• _TASK BRIEF_
Produce one exact copy of the records, no pictures.

• _EXCERPTED DATA_
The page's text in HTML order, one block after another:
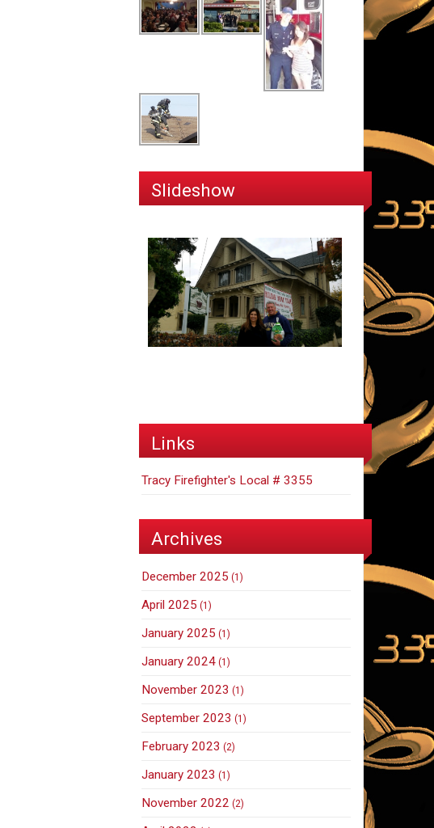
Slideshow
Links
Tracy Firefighter's Local # 3355
Archives
December 2025 (1)
April 2025 (1)
January 2025 (1)
January 2024 (1)
November 2023 (1)
September 2023 (1)
February 2023 (2)
January 2023 (1)
November 2022 (2)
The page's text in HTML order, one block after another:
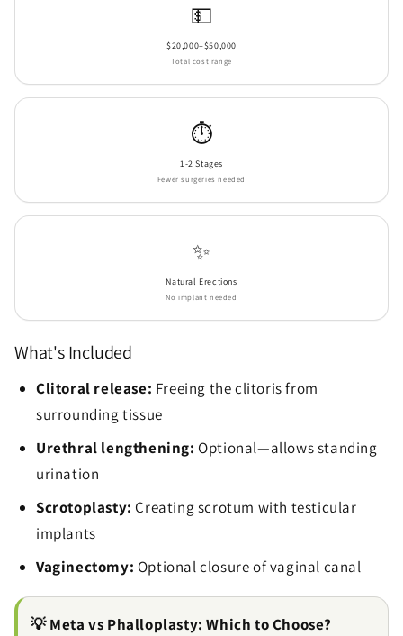
💵
$20,000–$50,000
Total cost range
⏱️
1-2 Stages
Fewer surgeries needed
✨
Natural Erections
No implant needed
What's Included
Clitoral release: Freeing the clitoris from
surrounding tissue
Urethral lengthening: Optional—allows standing
urination
Scrotoplasty: Creating scrotum with testicular
implants
Vaginectomy: Optional closure of vaginal canal
💡 Meta vs Phalloplasty: Which to Choose?
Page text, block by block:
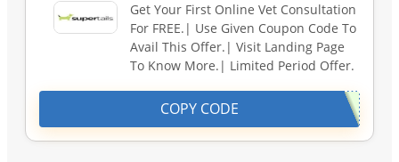
Get Your First Online Vet Consultation
For FREE.| Use Given Coupon Code To
Avail This Offer.| Visit Landing Page
To Know More.| Limited Period Offer.
COPY CODE
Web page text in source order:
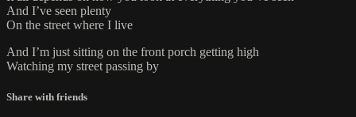
And I’ve seen plenty
On the street where I live
And I’m just sitting on the front porch getting high
Watching my street passing by
Share with friends
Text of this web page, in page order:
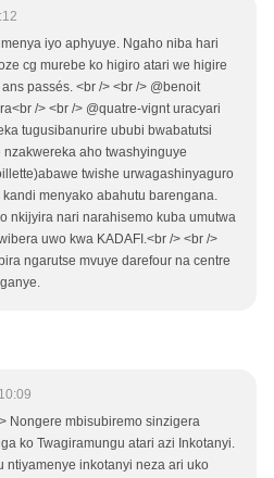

• _OUTPUT FOR THIS TASK_
The page's text in HTML order, one block after another:
Slideshow
Links
Tracy Firefighter's Local # 3355
Archives
December 2025 (1)
April 2025 (1)
January 2025 (1)
January 2024 (1)
November 2023 (1)
September 2023 (1)
February 2023 (2)
January 2023 (1)
November 2022 (2)
The page's text in HTML order, one block after another:
💵
$20,000–$50,000
Total cost range
⏱️
1-2 Stages
Fewer surgeries needed
✨
Natural Erections
No implant needed
What's Included
Clitoral release: Freeing the clitoris from
surrounding tissue
Urethral lengthening: Optional—allows standing
urination
Scrotoplasty: Creating scrotum with testicular
implants
Vaginectomy: Optional closure of vaginal canal
💡 Meta vs Phalloplasty: Which to Choose?
Page text, block by block:
Get Your First Online Vet Consultation
For FREE.| Use Given Coupon Code To
Avail This Offer.| Visit Landing Page
To Know More.| Limited Period Offer.
COPY CODE
Web page text in source order:
And I’ve seen plenty
On the street where I live
And I’m just sitting on the front porch getting high
Watching my street passing by
Share with friends
Text of this web page, in page order:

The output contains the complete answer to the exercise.